WORK TO BE COMPLETED ▸
Please transcribe the lines below exactly, and leave every image behind.

TASK DATA ▸
----

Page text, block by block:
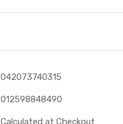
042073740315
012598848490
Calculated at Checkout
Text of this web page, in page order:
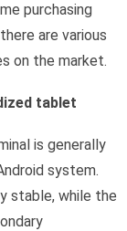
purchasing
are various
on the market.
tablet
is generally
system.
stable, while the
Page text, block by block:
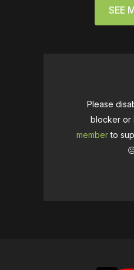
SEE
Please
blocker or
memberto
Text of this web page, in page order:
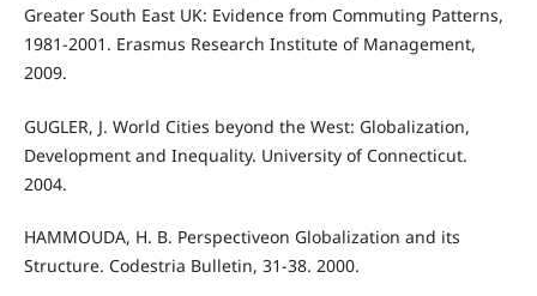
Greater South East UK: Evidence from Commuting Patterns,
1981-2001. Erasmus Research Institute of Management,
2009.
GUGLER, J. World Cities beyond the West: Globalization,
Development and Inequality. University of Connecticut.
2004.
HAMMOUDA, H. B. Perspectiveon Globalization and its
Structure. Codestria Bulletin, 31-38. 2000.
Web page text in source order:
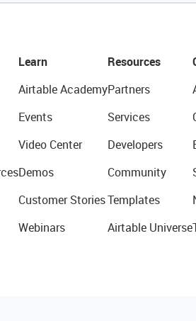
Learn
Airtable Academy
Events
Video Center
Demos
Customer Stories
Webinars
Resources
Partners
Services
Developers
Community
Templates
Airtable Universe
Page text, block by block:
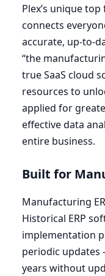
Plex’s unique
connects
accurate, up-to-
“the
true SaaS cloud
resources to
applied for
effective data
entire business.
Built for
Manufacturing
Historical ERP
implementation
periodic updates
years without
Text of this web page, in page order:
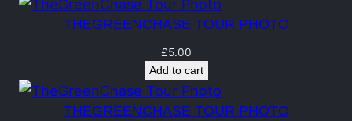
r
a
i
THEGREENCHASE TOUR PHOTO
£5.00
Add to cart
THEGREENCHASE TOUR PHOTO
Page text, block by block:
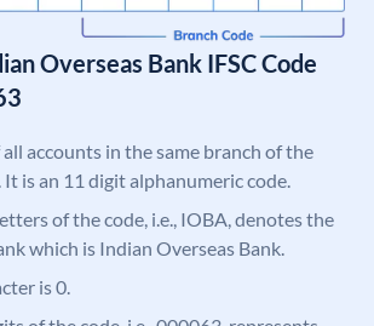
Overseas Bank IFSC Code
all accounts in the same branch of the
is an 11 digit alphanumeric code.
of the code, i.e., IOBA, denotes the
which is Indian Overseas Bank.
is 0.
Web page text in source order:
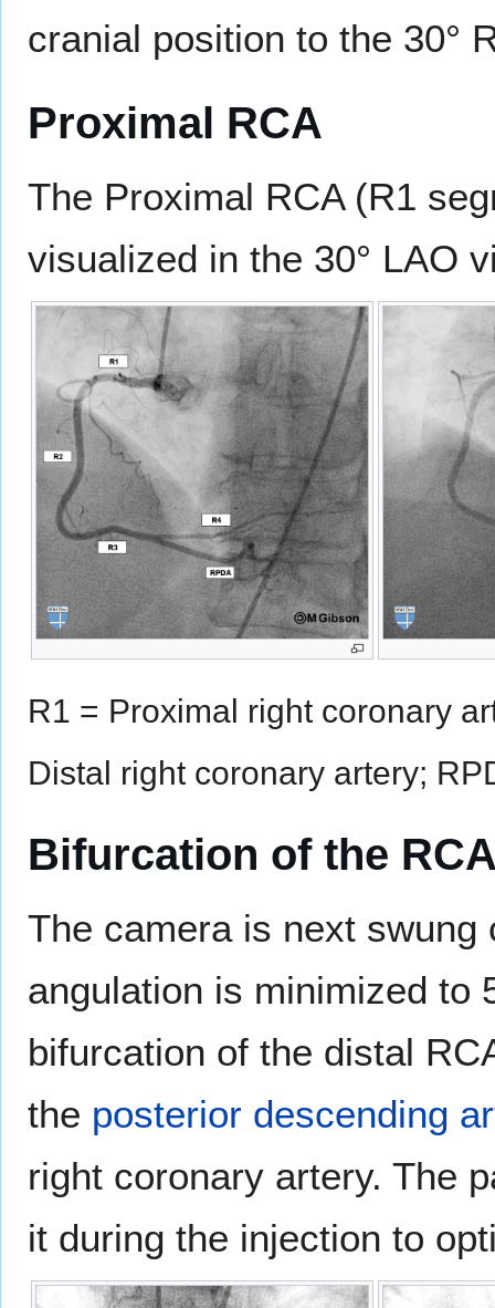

----

SOLUTION FOR THIS PROBLEM ▸
Page text, block by block:
042073740315
012598848490
Calculated at Checkout
Text of this web page, in page order:
purchasing
are various
on the market.
tablet
is generally
system.
stable, while the
Page text, block by block:
SEE
Please
blocker or
memberto
Text of this web page, in page order:
Greater South East UK: Evidence from Commuting Patterns,
1981-2001. Erasmus Research Institute of Management,
2009.
GUGLER, J. World Cities beyond the West: Globalization,
Development and Inequality. University of Connecticut.
2004.
HAMMOUDA, H. B. Perspectiveon Globalization and its
Structure. Codestria Bulletin, 31-38. 2000.
Web page text in source order:
Learn
Airtable Academy
Events
Video Center
Demos
Customer Stories
Webinars
Resources
Partners
Services
Developers
Community
Templates
Airtable Universe
Page text, block by block:
Plex’s unique
connects
accurate, up-to-
“the
true SaaS cloud
resources to
applied for
effective data
entire business.
Built for
Manufacturing
Historical ERP
implementation
periodic updates
years without
Text of this web page, in page order:
r
a
i
THEGREENCHASE TOUR PHOTO
£5.00
Add to cart
THEGREENCHASE TOUR PHOTO
Page text, block by block:
Overseas Bank IFSC Code
all accounts in the same branch of the
is an 11 digit alphanumeric code.
of the code, i.e., IOBA, denotes the
which is Indian Overseas Bank.
is 0.
Web page text in source order:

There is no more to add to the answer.